Chenault began his 37-year career at American Express as a director of strategic planning before eventually becoming the company’s CEO in 2001. The 66-year-old is known for expanding Amex’s business beyond its traditional core of wealthy and corporate customers and moving it into a broader market. During his tenure, Chenault expanded the Amex brand to many of the co-branded airline and hotel credit cards that consumers know today — Hilton, Delta and more. In all, the expansion helped Amex to become the credit card issuer with the highest consumer spending in the US.

“I’ve treasured every day of my 37-year career here,” Chenault said on a conference call with analysts. “It’s been a journey that spanned profound changes in the world of business.”
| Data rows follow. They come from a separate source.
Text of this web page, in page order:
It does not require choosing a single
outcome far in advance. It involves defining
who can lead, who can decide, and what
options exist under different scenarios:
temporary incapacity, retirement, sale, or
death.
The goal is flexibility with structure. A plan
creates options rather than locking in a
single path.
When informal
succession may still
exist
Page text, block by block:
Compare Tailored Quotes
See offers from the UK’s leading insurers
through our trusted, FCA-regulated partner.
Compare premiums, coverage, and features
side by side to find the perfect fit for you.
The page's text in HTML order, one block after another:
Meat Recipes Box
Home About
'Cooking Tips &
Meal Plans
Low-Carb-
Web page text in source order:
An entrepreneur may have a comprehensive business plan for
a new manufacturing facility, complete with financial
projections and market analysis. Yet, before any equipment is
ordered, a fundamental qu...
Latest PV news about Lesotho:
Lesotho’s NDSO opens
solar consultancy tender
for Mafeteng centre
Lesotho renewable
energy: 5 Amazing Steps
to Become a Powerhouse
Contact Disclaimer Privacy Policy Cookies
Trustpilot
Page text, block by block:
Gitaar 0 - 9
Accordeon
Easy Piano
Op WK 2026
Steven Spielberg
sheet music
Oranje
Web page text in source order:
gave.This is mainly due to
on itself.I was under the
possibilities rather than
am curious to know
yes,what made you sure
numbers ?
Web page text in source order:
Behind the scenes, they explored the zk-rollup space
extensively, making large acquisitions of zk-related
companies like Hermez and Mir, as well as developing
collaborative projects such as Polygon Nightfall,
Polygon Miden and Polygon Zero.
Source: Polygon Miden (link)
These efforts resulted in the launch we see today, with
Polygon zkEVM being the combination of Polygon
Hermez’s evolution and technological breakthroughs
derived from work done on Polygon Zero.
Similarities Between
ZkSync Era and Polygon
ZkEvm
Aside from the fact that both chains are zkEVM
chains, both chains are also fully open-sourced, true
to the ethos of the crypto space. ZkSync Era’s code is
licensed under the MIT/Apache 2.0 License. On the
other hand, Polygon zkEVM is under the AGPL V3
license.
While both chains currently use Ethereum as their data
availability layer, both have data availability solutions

Revenues at American Express grew from around $21 billion in 2001 to about $34 billion in 2014. But, the company has struggled in recent years as other issuers have entered the market with competitive premium consumer products. Case in point: the Chase Sapphire Reserve. When the card was released in August 2016, it shocked consumers with its 100,000-point sign-up bonus, premier earning structure and other perks. To respond, the issuer was forced to refresh its premium Platinum Card from American Express, increasing its earning structure and adding more benefits for cardholders.

Between 2015 and 2016, revenues and share prices dropped for Amex, however, the share prices have rebounded this past year. Chenault’s successor, Stephen J. Squeri, has been with the company for 32 years, and has been in charge of running its corporate card division.
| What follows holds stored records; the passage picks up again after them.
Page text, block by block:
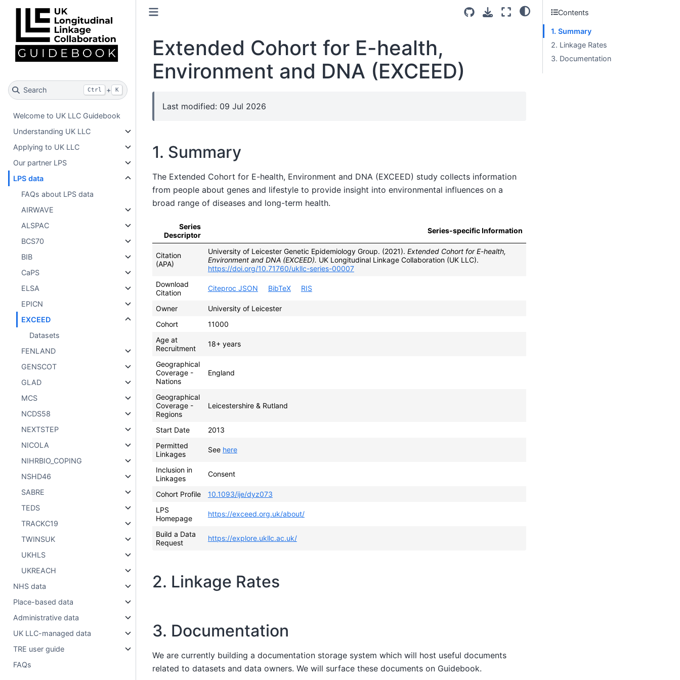
Search Ctrl + K
Welcome to UK LLC Guidebook
Understanding UK LLC
Applying to UK LLC
Our partner LPS
LPS data
FAQs about LPS data
AIRWAVE
ALSPAC
BCS70
BIB
CaPS
ELSA
EPICN
EXCEED
Datasets
FENLAND
GENSCOT
GLAD
MCS
NCDS58
NEXTSTEP
NICOLA
NIHRBIO_COPING
NSHD46
SABRE
TEDS
TRACKC19
TWINSUK
UKHLS
UKREACH
NHS data
Place-based data
Administrative data
UK LLC-managed data
TRE user guide
FAQs
Extended Cohort for E-health,
Environment and DNA (EXCEED)
Last modified: 09 Jul 2026
1. Summary
The Extended Cohort for E-health, Environment and DNA (EXCEED) study collects information
from people about genes and lifestyle to provide insight into environmental influences on a
broad range of diseases and long-term health.
Series
Descriptor
Series-specific Information
Citation
(APA)
University of Leicester Genetic Epidemiology Group. (2021). Extended Cohort for E-health,
Environment and DNA (EXCEED). UK Longitudinal Linkage Collaboration (UK LLC).
https://doi.org/10.71760/ukllc-series-00007
Download
Citation
Citeproc JSON BibTeX RIS
Owner
University of Leicester
Cohort
11000
Age at
Recruitment
18+ years
Geographical
Coverage -
Nations
England
Geographical
Coverage -
Regions
Leicestershire & Rutland
Start Date
2013
Permitted
Linkages
See here
Inclusion in
Linkages
Consent
Cohort Profile
10.1093/ije/dyz073
LPS
Homepage
https://exceed.org.uk/about/
Build a Data
Request
https://explore.ukllc.ac.uk/
2. Linkage Rates
3. Documentation
We are currently building a documentation storage system which will host useful documents
related to datasets and data owners. We will surface these documents on Guidebook.
Contents
1. Summary
2. Linkage Rates
3. Documentation
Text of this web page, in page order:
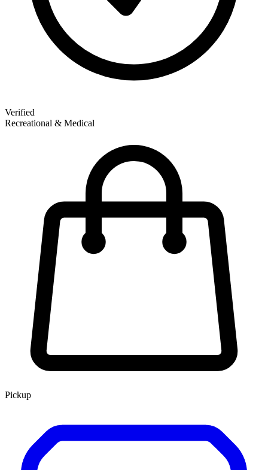
Verified
Recreational & Medical
Pickup

Squeri said the company is “moving into a period of growth.” According to The New York Times, Squeri said his first priorities will be in the realms of digital innovation, establishing Amex’s position at the top of the premium consumer market and expanding its share of commercial payments on the global scale.

Featured image by Justin Sullivan / Getty Images.

The Platinum Card® from American Express

The American Express Platinum card has some of the best perks out there: cardholders enjoy the best domestic lounge access (Delta SkyClubs, Centurion Lounges, and Priority Pass), a $200 annual airline fee credit as well as up to $200 in Uber credits, and mid-tier elite status at SPG, Marriott, and Hilton. Combined with the 60,000 point welcome offer -- worth $1,140 based on TPG's valuations -- this card is a no-brainer for frequent travelers. Here are 5 reasons you should consider this card, as well as how you can figure out if the $550 annual fee makes sense for you.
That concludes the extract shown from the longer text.